> [Dataset entries]:
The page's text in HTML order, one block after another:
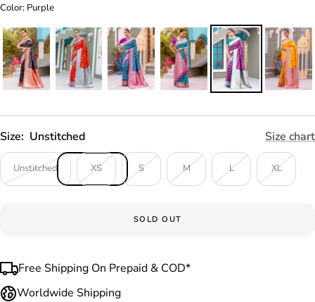
Color: Purple
Size: Unstitched Size chart
Unstitched XS S M L XL
SOLD OUT
Free Shipping On Prepaid & COD*
Worldwide Shipping
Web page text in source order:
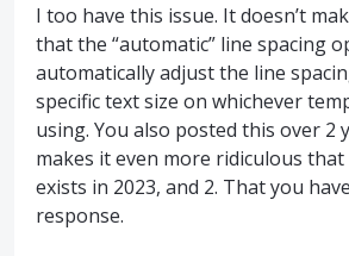
I too have this issue. It doesn’t
that the “automatic” line spacing
automatically adjust the line
specific text size on whichever
using. You also posted this over 2
makes it even more ridiculous that
exists in 2023, and 2. That you
response.

> [Task statement]: Print every entry above again without changing a word, and omit the pictures.

> [Answer section]:
The page's text in HTML order, one block after another:
Color: Purple
Size: Unstitched Size chart
Unstitched XS S M L XL
SOLD OUT
Free Shipping On Prepaid & COD*
Worldwide Shipping
Web page text in source order:
I too have this issue. It doesn’t
that the “automatic” line spacing
automatically adjust the line
specific text size on whichever
using. You also posted this over 2
makes it even more ridiculous that
exists in 2023, and 2. That you
response.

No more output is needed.